■ **What the task requires**
The copy you give must match the lines from the top of the data through the line containing "Test , Journal" exactly, and it must hold no pictures.
*** Opening of Task input ***
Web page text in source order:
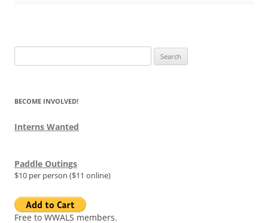
for:
BECOME INVOLVED!
Interns Wanted
Paddle Outings
$10 per person ($11 online)
Free to WWALS members.
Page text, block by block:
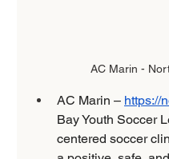
AC Marin -
AC Marin – https://
Bay Youth Soccer
centered soccer
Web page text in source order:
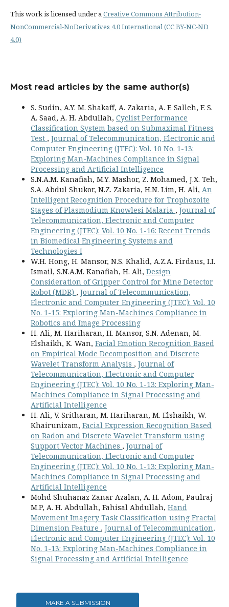
This work is licensed under aCreative Commons Attribution-
NonCommercial-NoDerivatives 4.0 International (CC BY-NC-ND
4.0)
Most read articles by the same author(s)
S. Sudin, A.Y. M. Shakaff, A. Zakaria, A. F. Salleh, F. S.
A. Saad, A. H. Abdullah, Cyclist Performance
Classification System based on Submaximal Fitness
Test , Journal of Telecommunication, Electronic and
Computer Engineering (JTEC): Vol. 10 No. 1-13:
Exploring Man-Machines Compliance in Signal
Processing and Artificial Intelligence
S.N.A.M. Kanafiah, M.Y. Mashor, Z. Mohamed, J.X. Teh,
S.A. Abdul Shukor, N.Z. Zakaria, H.N. Lim, H. Ali, An
Intelligent Recognition Procedure for Trophozoite
Stages of Plasmodium Knowlesi Malaria , Journal of
Telecommunication, Electronic and Computer
Engineering (JTEC): Vol. 10 No. 1-16: Recent Trends
in Biomedical Engineering Systems and
Technologies I
W.H. Hong, H. Mansor, N.S. Khalid, A.Z.A. Firdaus, I.I.
Ismail, S.N.A.M. Kanafiah, H. Ali, Design
Consideration of Gripper Control for Mine Detector
Robot (MDR) , Journal of Telecommunication,
Electronic and Computer Engineering (JTEC): Vol. 10
No. 1-15: Exploring Man-Machines Compliance in
Robotics and Image Processing
H. Ali, M. Hariharan, H. Mansor, S.N. Adenan, M.
Elshaikh, K. Wan, Facial Emotion Recognition Based
on Empirical Mode Decomposition and Discrete
Wavelet Transform Analysis , Journal of
Telecommunication, Electronic and Computer
Engineering (JTEC): Vol. 10 No. 1-13: Exploring Man-
Machines Compliance in Signal Processing and
Artificial Intelligence
H. Ali, V. Sritharan, M. Hariharan, M. Elshaikh, W.
Khairunizam, Facial Expression Recognition Based
on Radon and Discrete Wavelet Transform using
Support Vector Machines , Journal of
Telecommunication, Electronic and Computer
Engineering (JTEC): Vol. 10 No. 1-13: Exploring Man-
Machines Compliance in Signal Processing and
Artificial Intelligence
Mohd Shuhanaz Zanar Azalan, A. H. Adom, Paulraj
M.P, A. H. Abdullah, Fahisal Abdullah, Hand
Movement Imagery Task Classification using Fractal
Dimension Feature , Journal of Telecommunication,
Electronic and Computer Engineering (JTEC): Vol. 10
No. 1-13: Exploring Man-Machines Compliance in
Signal Processing and Artificial Intelligence
MAKE A SUBMISSION
*** Close of Task input ***
■ **Completed exercise**
Web page text in source order:
for:
BECOME INVOLVED!
Interns Wanted
Paddle Outings
$10 per person ($11 online)
Free to WWALS members.
Page text, block by block:
AC Marin -
AC Marin – https://
Bay Youth Soccer
centered soccer
Web page text in source order:
This work is licensed under aCreative Commons Attribution-
NonCommercial-NoDerivatives 4.0 International (CC BY-NC-ND
4.0)
Most read articles by the same author(s)
S. Sudin, A.Y. M. Shakaff, A. Zakaria, A. F. Salleh, F. S.
A. Saad, A. H. Abdullah, Cyclist Performance
Classification System based on Submaximal Fitness
Test , Journal of Telecommunication, Electronic and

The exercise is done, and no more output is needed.